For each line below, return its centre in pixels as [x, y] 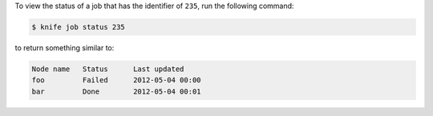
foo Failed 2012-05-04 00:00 [116, 80]
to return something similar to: [65, 47]
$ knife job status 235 [79, 27]
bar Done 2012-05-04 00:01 [116, 91]
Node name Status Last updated [108, 69]
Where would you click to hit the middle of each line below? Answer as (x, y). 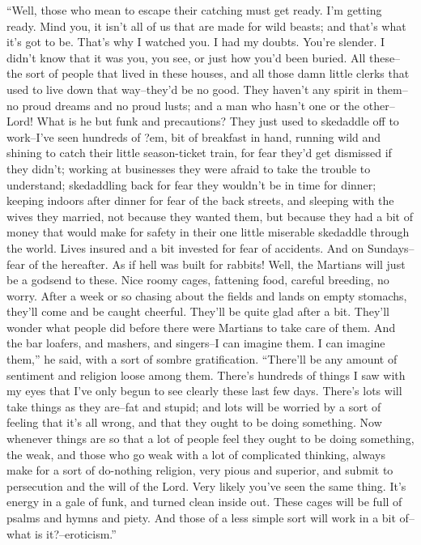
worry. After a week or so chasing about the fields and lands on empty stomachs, (207, 295)
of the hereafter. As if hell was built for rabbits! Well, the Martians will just (217, 264)
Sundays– (391, 247)
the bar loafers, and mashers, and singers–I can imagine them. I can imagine (196, 343)
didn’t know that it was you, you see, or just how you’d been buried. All (186, 57)
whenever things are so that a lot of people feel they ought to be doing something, (210, 439)
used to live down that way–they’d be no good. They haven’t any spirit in (190, 89)
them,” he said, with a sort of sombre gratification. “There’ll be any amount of (202, 359)
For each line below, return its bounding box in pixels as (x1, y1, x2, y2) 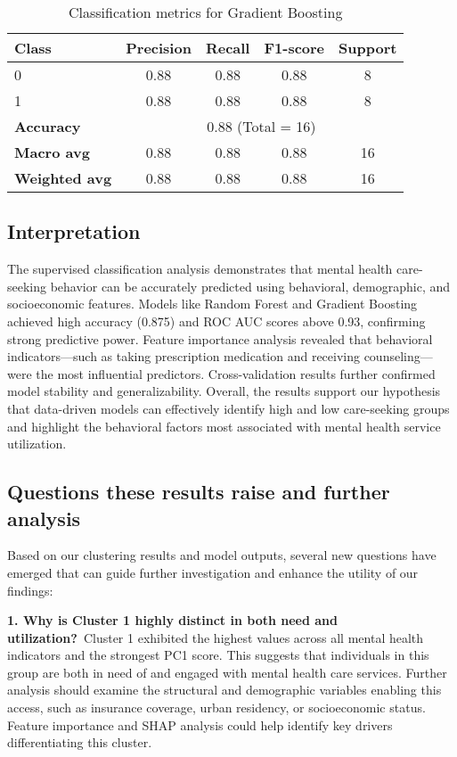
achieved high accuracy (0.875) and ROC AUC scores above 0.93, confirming (7, 311, 426, 330)
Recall (205, 37, 250, 58)
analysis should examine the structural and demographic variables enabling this (7, 680, 442, 699)
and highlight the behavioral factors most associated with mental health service (7, 416, 441, 435)
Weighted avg (14, 168, 112, 188)
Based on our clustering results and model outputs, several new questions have (7, 546, 437, 564)
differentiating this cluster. (7, 733, 152, 752)
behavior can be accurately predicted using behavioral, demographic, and (50, 276, 450, 295)

## WORK TASK
Reproduce every record in full. Leave out the images.

## ANSWER SECTION
For each line below, return its centre in pixels as [x, y] 
foo Failed 2012-05-04 00:00 [116, 80]
to return something similar to: [65, 47]
$ knife job status 235 [79, 27]
bar Done 2012-05-04 00:01 [116, 91]
Node name Status Last updated [108, 69]
Where would you click to hit the middle of each line below? Answer as (x, y). 
worry. After a week or so chasing about the fields and lands on empty stomachs, (207, 295)
of the hereafter. As if hell was built for rabbits! Well, the Martians will just (217, 264)
Sundays– (391, 247)
the bar loafers, and mashers, and singers–I can imagine them. I can imagine (196, 343)
didn’t know that it was you, you see, or just how you’d been buried. All (186, 57)
whenever things are so that a lot of people feel they ought to be doing something, (210, 439)
used to live down that way–they’d be no good. They haven’t any spirit in (190, 89)
them,” he said, with a sort of sombre gratification. “There’ll be any amount of (202, 359)
For each line below, return its bounding box in pixels as (x1, y1, x2, y2) 
achieved high accuracy (0.875) and ROC AUC scores above 0.93, confirming (7, 311, 426, 330)
Recall (205, 37, 250, 58)
analysis should examine the structural and demographic variables enabling this (7, 680, 442, 699)
and highlight the behavioral factors most associated with mental health service (7, 416, 441, 435)
Weighted avg (14, 168, 112, 188)
Based on our clustering results and model outputs, several new questions have (7, 546, 437, 564)
differentiating this cluster. (7, 733, 152, 752)
behavior can be accurately predicted using behavioral, demographic, and (50, 276, 450, 295)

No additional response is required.